▶ What the task requires: Please return every line in the entries below with the word "page" in it.

▶ Data for this exercise:
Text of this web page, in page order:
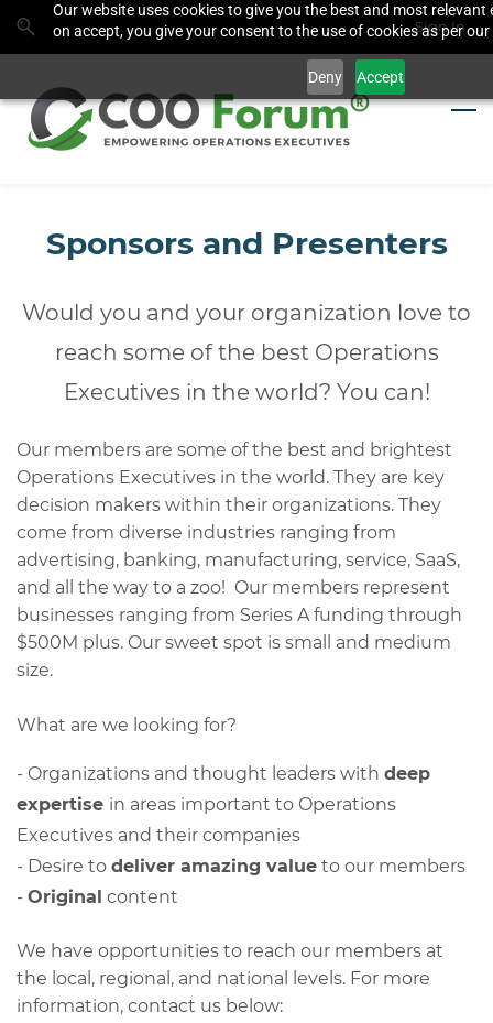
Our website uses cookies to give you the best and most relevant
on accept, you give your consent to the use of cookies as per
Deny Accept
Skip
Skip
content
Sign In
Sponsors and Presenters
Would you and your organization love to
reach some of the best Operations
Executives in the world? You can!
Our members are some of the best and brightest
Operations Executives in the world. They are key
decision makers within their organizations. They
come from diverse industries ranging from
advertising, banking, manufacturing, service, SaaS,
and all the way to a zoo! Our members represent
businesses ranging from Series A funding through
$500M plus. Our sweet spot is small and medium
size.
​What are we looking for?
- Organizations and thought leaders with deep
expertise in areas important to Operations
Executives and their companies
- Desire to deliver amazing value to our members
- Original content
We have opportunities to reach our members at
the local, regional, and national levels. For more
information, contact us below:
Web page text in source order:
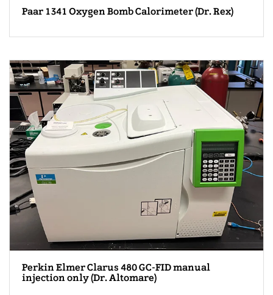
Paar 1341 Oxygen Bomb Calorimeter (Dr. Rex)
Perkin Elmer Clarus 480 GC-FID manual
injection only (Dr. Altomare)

▶ Reply:
Text of this web page, in page order:
Web page text in source order:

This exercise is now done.